We see that the root is somehow similar to the integral of the arc cosine, so we will use this. We will first do the change of variable $t = \frac{x}{2}$ to eliminate the $4$ from the integral.
$d t = \frac{d x}{2}$
$\int \frac{1}{x^{2} \sqrt{4 - x^{2}}} d x = \int \frac{2}{4 t^{2} \sqrt{4 - 4 t^{2}}} d t = \frac{1}{4} \int \frac{1}{t^{2} \sqrt{1 - t^{2}}} d t$
To calculate the resultant integral, we will do another change of variable.

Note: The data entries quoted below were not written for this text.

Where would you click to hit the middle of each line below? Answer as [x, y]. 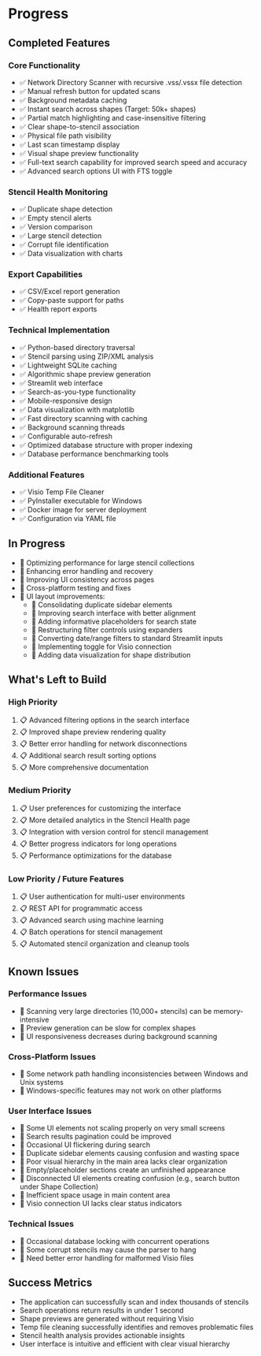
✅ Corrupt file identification [64, 244]
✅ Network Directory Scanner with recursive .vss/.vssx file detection [130, 82]
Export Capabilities [46, 274]
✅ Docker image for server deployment [83, 510]
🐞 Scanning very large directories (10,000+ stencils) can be [116, 1011]
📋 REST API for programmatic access [81, 908]
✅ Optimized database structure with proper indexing [106, 445]
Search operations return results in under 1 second [101, 1310]
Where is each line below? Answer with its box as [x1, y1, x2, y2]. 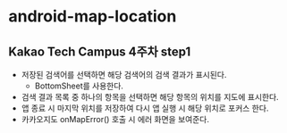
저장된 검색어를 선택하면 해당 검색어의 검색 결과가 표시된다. [21, 70, 227, 79]
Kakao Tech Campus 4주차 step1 [8, 44, 191, 59]
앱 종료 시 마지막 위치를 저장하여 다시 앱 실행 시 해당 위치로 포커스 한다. [21, 103, 269, 113]
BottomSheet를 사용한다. [34, 80, 124, 91]
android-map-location [8, 6, 177, 27]
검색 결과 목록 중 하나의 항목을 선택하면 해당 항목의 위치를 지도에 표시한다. [21, 92, 279, 102]
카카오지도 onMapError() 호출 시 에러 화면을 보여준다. [21, 114, 209, 124]
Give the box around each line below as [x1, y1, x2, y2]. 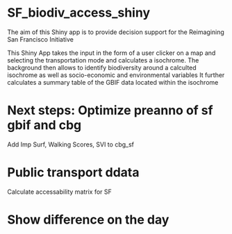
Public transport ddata [7, 165, 140, 181]
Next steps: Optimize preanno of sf [7, 103, 213, 119]
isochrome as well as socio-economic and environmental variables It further [7, 71, 225, 79]
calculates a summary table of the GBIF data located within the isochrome [7, 78, 219, 86]
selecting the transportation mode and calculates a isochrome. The [7, 56, 199, 64]
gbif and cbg [7, 117, 82, 133]
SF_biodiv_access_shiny [7, 5, 151, 21]
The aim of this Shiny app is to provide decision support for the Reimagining [7, 28, 224, 36]
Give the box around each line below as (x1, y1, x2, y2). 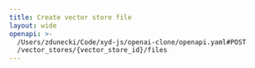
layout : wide (9, 21, 57, 30)
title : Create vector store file (9, 12, 132, 22)
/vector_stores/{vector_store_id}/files (17, 46, 168, 55)
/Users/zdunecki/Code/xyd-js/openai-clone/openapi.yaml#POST (17, 37, 247, 47)
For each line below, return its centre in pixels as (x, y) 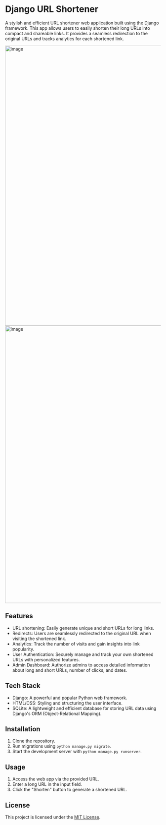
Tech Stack (23, 686)
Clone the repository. (34, 741)
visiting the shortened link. (39, 639)
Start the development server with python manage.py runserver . (77, 752)
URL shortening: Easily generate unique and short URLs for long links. (83, 628)
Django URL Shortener (52, 9)
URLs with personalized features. (46, 659)
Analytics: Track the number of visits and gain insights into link (76, 644)
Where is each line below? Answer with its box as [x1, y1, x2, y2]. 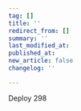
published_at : [8, 49, 56, 57]
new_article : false [8, 57, 74, 65]
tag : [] [8, 11, 34, 20]
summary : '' [8, 34, 48, 43]
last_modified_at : [8, 42, 70, 50]
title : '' [8, 19, 42, 27]
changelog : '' [8, 64, 56, 72]
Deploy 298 [8, 93, 47, 103]
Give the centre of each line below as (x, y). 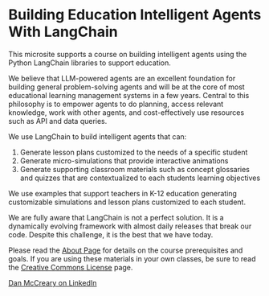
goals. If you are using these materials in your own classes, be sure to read (132, 258)
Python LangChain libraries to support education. (90, 63)
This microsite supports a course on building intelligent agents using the (128, 54)
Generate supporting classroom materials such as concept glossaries (135, 169)
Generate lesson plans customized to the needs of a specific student (134, 152)
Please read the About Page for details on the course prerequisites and (126, 250)
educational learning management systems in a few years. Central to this (129, 95)
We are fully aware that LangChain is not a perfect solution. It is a (116, 217)

We will take now $z = \arccos t$ , so that $t = \cos z$ and $d t = - \sin z \cdot d z$ , and we obtain: $\int \frac{1}{t^{2} \sqrt{1 - t^{2}}} d t = \frac{1}{4} \int \frac{- \sin z}{\cos^{2} z \cdot \sqrt{1 - \cos^{2} z}} d z = \frac{1}{4} \int \frac{- \sin z}{\cos^{2} z \cdot \sin z} d z =$ $= \frac{- 1}{4} \int \frac{1}{\cos^{2} z} d z = \frac{- 1}{4} \cdot \tan z + K$
We first undo the change $z = \arccos t$ and then $2 x = t$ : $\frac{- 1}{4} \tan z + K = - \frac{1}{4} \tan (\arccos t) + K = - \frac{1}{4} \tan (\arccos \frac{x}{2}) + K$

So we obtain: $\int \frac{d x}{x^{2} \sqrt{4 - x^{2}}} = - \frac{1}{4} \tan (\arccos \frac{x}{2}) + K$

Example

To calculate the following integral by the method of the change of variable: $\int x \cdot e^{x^{2}} d x$

We will do the change of variable $t = x^{2}$ .
We have then $d t = 2 x \cdot d x$ , and therefore, $x \cdot d x = \frac{d t}{2}$
$\int x e^{x^{2}} d x = \int e^{t} x d x = \int e^{t} d t$
$\int e^{t} d t = e^{t} + C$
$\int e^{t} d t = e^{t} + C$

Then:

$\int x e^{x^{2}} d x = e^{x^{2}} + C$

Defined integrals by change of variable

How to proceed:

To decide the change of variable to be used ( $t$ as a function of $x$ ).
To calculate $d t$ according to $x$ and $d x$ . Calculate also the new limits of the interval of integration in the new variable.
To substitute $t$ and $d t$ in the integral, so that they eliminate $x$ . And change the integration limits.
To calculate the integral with the new variable, without need to undo the change of variables if the integration interval has been done correctly.